• What the exercise asks:
Look below for the lines from the one with "System Availability Schedule" to the one with "DesignSpecification:ZoneHVAC:Sizing object defined", and copy exactly those lines, both ends included.

Stored dataset items:
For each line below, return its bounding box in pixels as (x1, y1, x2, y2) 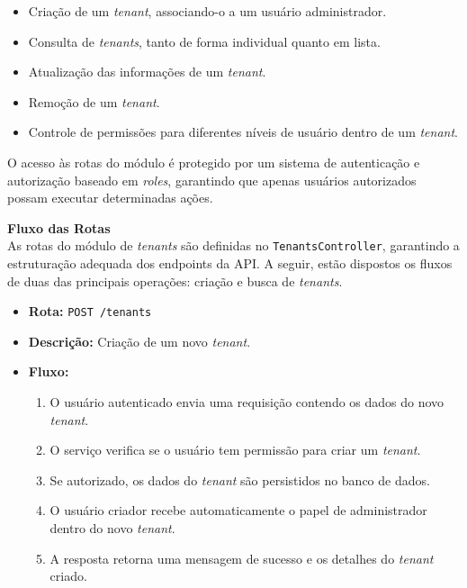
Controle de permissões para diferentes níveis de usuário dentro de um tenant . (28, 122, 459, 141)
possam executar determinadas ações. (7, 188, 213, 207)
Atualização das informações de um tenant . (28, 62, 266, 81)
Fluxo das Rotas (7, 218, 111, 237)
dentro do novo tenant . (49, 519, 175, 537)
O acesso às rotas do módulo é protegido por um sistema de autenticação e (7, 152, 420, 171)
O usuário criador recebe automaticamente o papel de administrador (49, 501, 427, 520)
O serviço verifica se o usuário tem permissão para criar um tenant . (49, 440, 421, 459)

--

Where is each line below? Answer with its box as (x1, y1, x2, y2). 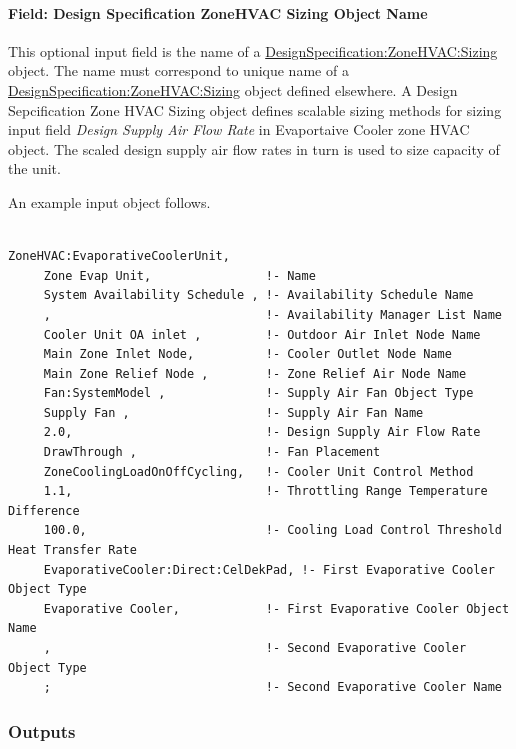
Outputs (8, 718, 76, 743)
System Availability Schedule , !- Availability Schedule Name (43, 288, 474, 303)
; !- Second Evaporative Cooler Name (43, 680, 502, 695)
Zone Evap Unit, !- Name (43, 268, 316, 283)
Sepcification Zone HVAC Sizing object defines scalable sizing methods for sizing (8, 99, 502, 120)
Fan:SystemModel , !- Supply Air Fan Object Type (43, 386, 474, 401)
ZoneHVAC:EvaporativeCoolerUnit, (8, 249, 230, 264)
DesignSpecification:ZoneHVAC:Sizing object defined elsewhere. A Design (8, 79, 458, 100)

• Result of the exercise:
System Availability Schedule , !- Availability Schedule Name (43, 288, 474, 303)
; !- Second Evaporative Cooler Name (43, 680, 502, 695)
Zone Evap Unit, !- Name (43, 268, 316, 283)
Sepcification Zone HVAC Sizing object defines scalable sizing methods for sizing (8, 99, 502, 120)
Fan:SystemModel , !- Supply Air Fan Object Type (43, 386, 474, 401)
ZoneHVAC:EvaporativeCoolerUnit, (8, 249, 230, 264)
DesignSpecification:ZoneHVAC:Sizing object defined elsewhere. A Design (8, 79, 458, 100)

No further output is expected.